▶ [Required work] Output the data below exactly as it is, dropping the pictures from your copy.

-=-=-

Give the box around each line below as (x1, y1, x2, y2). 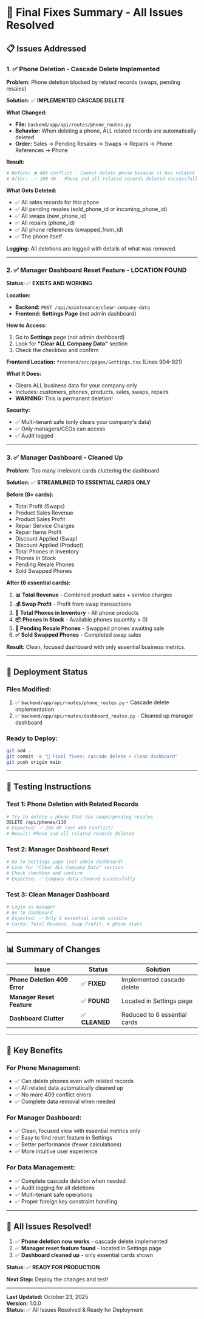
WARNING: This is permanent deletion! (15, 395, 114, 402)
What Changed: (6, 109, 47, 116)
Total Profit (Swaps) (15, 503, 65, 510)
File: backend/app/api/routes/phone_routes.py (15, 120, 132, 128)
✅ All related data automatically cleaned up (15, 1084, 123, 1092)
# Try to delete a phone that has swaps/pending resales (6, 814, 154, 820)
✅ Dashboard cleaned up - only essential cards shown (15, 1251, 154, 1258)
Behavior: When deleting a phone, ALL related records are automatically (15, 127, 197, 134)
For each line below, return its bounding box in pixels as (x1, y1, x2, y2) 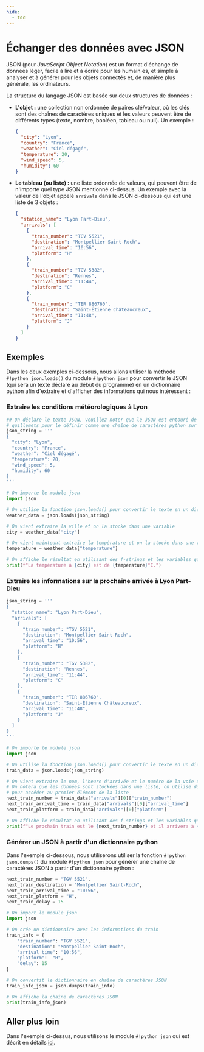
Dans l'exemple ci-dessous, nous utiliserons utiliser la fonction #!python (6, 851, 186, 859)
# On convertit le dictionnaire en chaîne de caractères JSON (6, 977, 167, 984)
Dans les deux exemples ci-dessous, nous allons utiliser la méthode (6, 368, 176, 375)
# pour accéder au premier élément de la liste (6, 789, 129, 796)
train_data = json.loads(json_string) (6, 767, 104, 774)
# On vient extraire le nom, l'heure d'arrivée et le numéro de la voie (6, 778, 194, 785)
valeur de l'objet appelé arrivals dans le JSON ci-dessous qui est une (15, 192, 192, 200)
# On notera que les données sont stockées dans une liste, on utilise (6, 784, 191, 790)
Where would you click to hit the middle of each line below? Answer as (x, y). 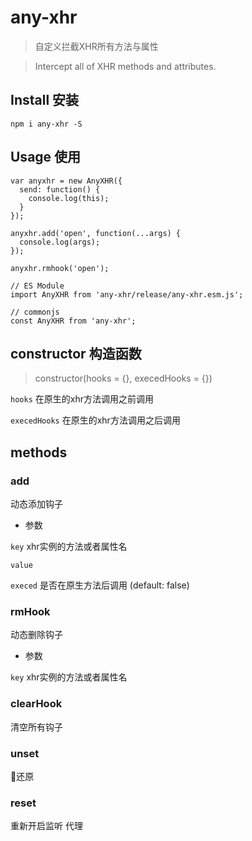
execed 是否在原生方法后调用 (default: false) (100, 585)
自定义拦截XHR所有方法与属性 (96, 46)
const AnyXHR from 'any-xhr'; (73, 321)
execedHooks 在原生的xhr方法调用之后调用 (95, 420)
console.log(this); (69, 198)
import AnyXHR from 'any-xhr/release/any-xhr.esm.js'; (127, 294)
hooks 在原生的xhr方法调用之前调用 (82, 399)
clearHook (36, 704)
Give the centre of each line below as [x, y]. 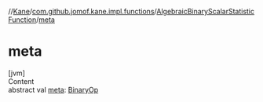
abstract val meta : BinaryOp [53, 89]
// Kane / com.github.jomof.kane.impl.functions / [82, 11]
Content [21, 81]
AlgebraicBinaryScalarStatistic [206, 11]
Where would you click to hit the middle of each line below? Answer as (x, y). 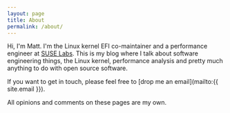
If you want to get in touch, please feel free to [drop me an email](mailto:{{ (113, 82)
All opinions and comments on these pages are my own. (87, 103)
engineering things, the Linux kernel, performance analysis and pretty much (115, 61)
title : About (26, 20)
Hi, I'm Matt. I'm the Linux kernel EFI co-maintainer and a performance (107, 46)
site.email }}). (26, 89)
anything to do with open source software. (67, 68)
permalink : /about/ (35, 26)
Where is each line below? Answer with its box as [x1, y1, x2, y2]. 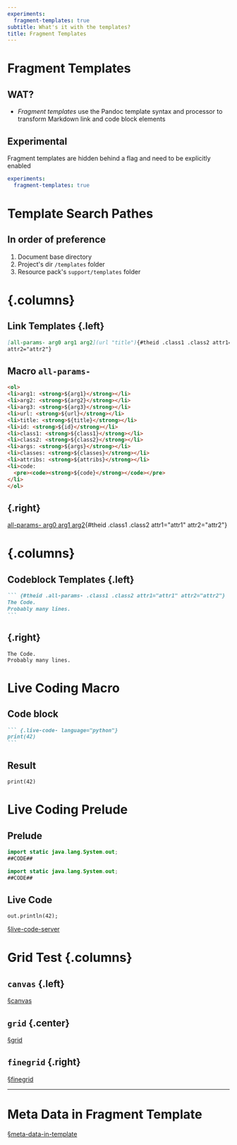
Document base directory [17, 252, 92, 261]
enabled [7, 162, 31, 170]
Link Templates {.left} [7, 320, 104, 332]
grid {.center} [7, 1017, 71, 1029]
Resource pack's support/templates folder [17, 267, 141, 276]
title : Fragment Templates [7, 30, 87, 37]
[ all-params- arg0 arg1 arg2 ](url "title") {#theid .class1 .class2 [7, 339, 210, 346]
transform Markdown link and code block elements [17, 114, 166, 124]
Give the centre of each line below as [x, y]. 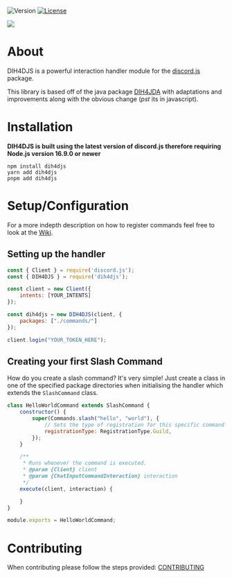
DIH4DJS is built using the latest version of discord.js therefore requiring [114, 146]
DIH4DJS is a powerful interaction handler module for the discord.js [104, 71]
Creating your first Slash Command [85, 361]
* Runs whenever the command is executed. [85, 463]
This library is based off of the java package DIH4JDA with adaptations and [115, 91]
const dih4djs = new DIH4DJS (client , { [65, 315]
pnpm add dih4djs [32, 178]
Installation [40, 127]
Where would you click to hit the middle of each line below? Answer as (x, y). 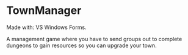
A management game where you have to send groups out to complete (94, 39)
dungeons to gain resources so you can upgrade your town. (81, 45)
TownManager (44, 11)
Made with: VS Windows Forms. (46, 27)

-=-=-

▶ [Result of the exercise]
Give the box around each line below as (x1, y1, x2, y2). 
WARNING: This is permanent deletion! (15, 395, 114, 402)
What Changed: (6, 109, 47, 116)
Total Profit (Swaps) (15, 503, 65, 510)
File: backend/app/api/routes/phone_routes.py (15, 120, 132, 128)
✅ All related data automatically cleaned up (15, 1084, 123, 1092)
# Try to delete a phone that has swaps/pending resales (6, 814, 154, 820)
✅ Dashboard cleaned up - only essential cards shown (15, 1251, 154, 1258)
Behavior: When deleting a phone, ALL related records are automatically (15, 127, 197, 134)
For each line below, return its bounding box in pixels as (x1, y1, x2, y2) 
Dans l'exemple ci-dessous, nous utiliserons utiliser la fonction #!python (6, 851, 186, 859)
# On convertit le dictionnaire en chaîne de caractères JSON (6, 977, 167, 984)
Dans les deux exemples ci-dessous, nous allons utiliser la méthode (6, 368, 176, 375)
# pour accéder au premier élément de la liste (6, 789, 129, 796)
train_data = json.loads(json_string) (6, 767, 104, 774)
# On vient extraire le nom, l'heure d'arrivée et le numéro de la voie (6, 778, 194, 785)
valeur de l'objet appelé arrivals dans le JSON ci-dessous qui est une (15, 192, 192, 200)
# On notera que les données sont stockées dans une liste, on utilise (6, 784, 191, 790)
Where would you click to hit the middle of each line below? Answer as (x, y). 
execed 是否在原生方法后调用 (default: false) (100, 585)
自定义拦截XHR所有方法与属性 (96, 46)
const AnyXHR from 'any-xhr'; (73, 321)
execedHooks 在原生的xhr方法调用之后调用 (95, 420)
console.log(this); (69, 198)
import AnyXHR from 'any-xhr/release/any-xhr.esm.js'; (127, 294)
hooks 在原生的xhr方法调用之前调用 (82, 399)
clearHook (36, 704)
Give the centre of each line below as [x, y]. 
abstract val meta : BinaryOp [53, 89]
// Kane / com.github.jomof.kane.impl.functions / [82, 11]
Content [21, 81]
AlgebraicBinaryScalarStatistic [206, 11]
Where would you click to hit the middle of each line below? Answer as (x, y). 
If you want to get in touch, please feel free to [drop me an email](mailto:{{ (113, 82)
All opinions and comments on these pages are my own. (87, 103)
engineering things, the Linux kernel, performance analysis and pretty much (115, 61)
title : About (26, 20)
Hi, I'm Matt. I'm the Linux kernel EFI co-maintainer and a performance (107, 46)
site.email }}). (26, 89)
anything to do with open source software. (67, 68)
permalink : /about/ (35, 26)
Where is each line below? Answer with its box as [x1, y1, x2, y2]. 
Document base directory [17, 252, 92, 261]
enabled [7, 162, 31, 170]
Link Templates {.left} [7, 320, 104, 332]
grid {.center} [7, 1017, 71, 1029]
Resource pack's support/templates folder [17, 267, 141, 276]
title : Fragment Templates [7, 30, 87, 37]
[ all-params- arg0 arg1 arg2 ](url "title") {#theid .class1 .class2 [7, 339, 210, 346]
transform Markdown link and code block elements [17, 114, 166, 124]
Give the centre of each line below as [x, y]. 
DIH4DJS is built using the latest version of discord.js therefore requiring [114, 146]
DIH4DJS is a powerful interaction handler module for the discord.js [104, 71]
Creating your first Slash Command [85, 361]
* Runs whenever the command is executed. [85, 463]
This library is based off of the java package DIH4JDA with adaptations and [115, 91]
const dih4djs = new DIH4DJS (client , { [65, 315]
pnpm add dih4djs [32, 178]
Installation [40, 127]
Where would you click to hit the middle of each line below? Answer as (x, y). 
A management game where you have to send groups out to complete (94, 39)
dungeons to gain resources so you can upgrade your town. (81, 45)
TownManager (44, 11)
Made with: VS Windows Forms. (46, 27)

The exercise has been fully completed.